The Eleanor Roosevelt Papers

Excerpt, My Day

NEW YORK. . . . At the start of our national election campaign it seemed that every newspaper I read complained about the dullness of the campaigning, that neither candidate seemed to be able to lift it out of the doldrums. The people were not being reached, they said, with anything that really mattered to them.

Since the religious issue was injected, however, by a few clergymen -- some of whom probably thought they were helping the Republicans -- more interest seems to have been aroused. And I was interested to read that Dr. Norman Vincent Peale1 some days ago disassociated himself from the National Conference of Citizens for Religious Freedom, a group that charged a Roman Catholic President would be under "extreme pressure from the hierarchy of his church" to align the foreign policy of the U.S. with that of the Vatican.

Religious freedom cannot just be Protestant freedom. It must be freedom for all religions. It is a long time since I sat in my office and read the scurrilous literature that came into the Democratic headquarters in Alfred E. Smith's campaign. Nothing quite so bad is reaching me now. But some of the letters sound hysterical and purely emotional.

The question seems to me fairly simple. The Constitution gives us all religious freedom and we are not to be questioned as to our religious beliefs.

Some people maintain that the Catholic Church is not above working to get certain public privileges for its private institutions. This can be done, however, only by the passage of certain laws.

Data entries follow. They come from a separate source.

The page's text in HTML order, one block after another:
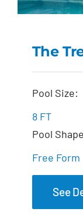
The
Pool Size:
8 FT
Pool
Free Form
See
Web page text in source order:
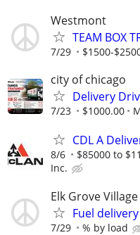
Westmont
TEAM BOX
7/29 $1500-
city of chicago
Delivery
7/23 $1000.00
CDL A
8/6 $85000 to
Inc.
Elk Grove Village
Fuel
7/29 % by load
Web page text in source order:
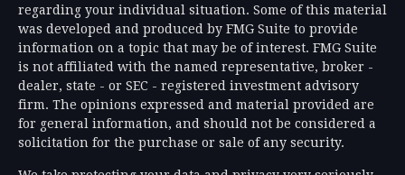
regarding your individual situation. Some of this material
was developed and produced by FMG Suite to provide
information on a topic that may be of interest. FMG Suite
is not affiliated with the named representative, broker -
dealer, state - or SEC - registered investment advisory
firm. The opinions expressed and material provided are
for general information, and should not be considered a
solicitation for the purchase or sale of any security.
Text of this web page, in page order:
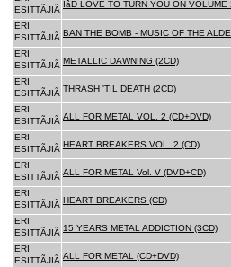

To tell a man he cannot run for any office in this country because he belongs to a certain religion or is a member of another race -- even though he is required to fulfill all the obligations of citizenship, including fighting and dying for his country -- is completely illogical and unconstitutional.

I have fought to prevent the Catholic Church from being granted certain school privileges which I think interfere with our accepted beliefs on the separation of church and state, but I will fight equally hard for the right of any American citizen to serve his country in any capacity.

TMs, AERP, NHyF

     1. Dr. Norman Vincent Peale (1898-1993), the Methodist minister, radio host and best-selling author who mixed psychological insights with Protestant tenets (as in his three-and-a-half-year bestselling classic The Power of Positive Thinking), was one of the most influential religious leaders of the early Cold War. His weekly audience numbered in the millions and, although he believed that religious leaders should remain outside the political arena, his social conservatism and his firm belief that Kennedy's Catholicism threatened American religious freedom drove him to actively oppose Kennedy's candidacy. In 1960, Peale, a staunch Republican, presided over the September 7th meeting of the National Conference of Citizens for Religious Freedom, a group of prominent Protestant ministers, that drafted the statement that Kennedy's religion made him an unsuitable presidential candidate and publicly declared that he was not sure that a Catholic president could "dissociate himself from the influence of the Pope." Nixon, who had long been a friend of Peale, found the religious issue not only distasteful but "extraneous" and believed that anti-Catholic rhetoric could, in fact, hurt his presidential campaign, encouraged Peale to retract his claims. On September 11th, Nixon then appeared on "Meet the Press" to counteract Peale by stating that he had no doubts about Kennedy's loyalty to the United States, did not believe that Kennedy would be influenced by the Pope, and, furthermore, that religion had no place in politics. The dispute did not hurt the Nixon-Peale friendship and the two remained close friends, especially after Nixon moved to New York City in 1962 after his defeat in the California gubernatorial race and began attending Peale's Marble Collegiate Church. [American National Biography Online. Internet on-line. Available From http://www.anb.org; Stephen Ambrose, Nixon: The Education of a Politician, 1913-1962 (New York: Simon & Schuster, 1987), pp. 564-67; Theodore C. Sorensen, Kennedy (New York: Harper & Row, 1965), pp.188-91.]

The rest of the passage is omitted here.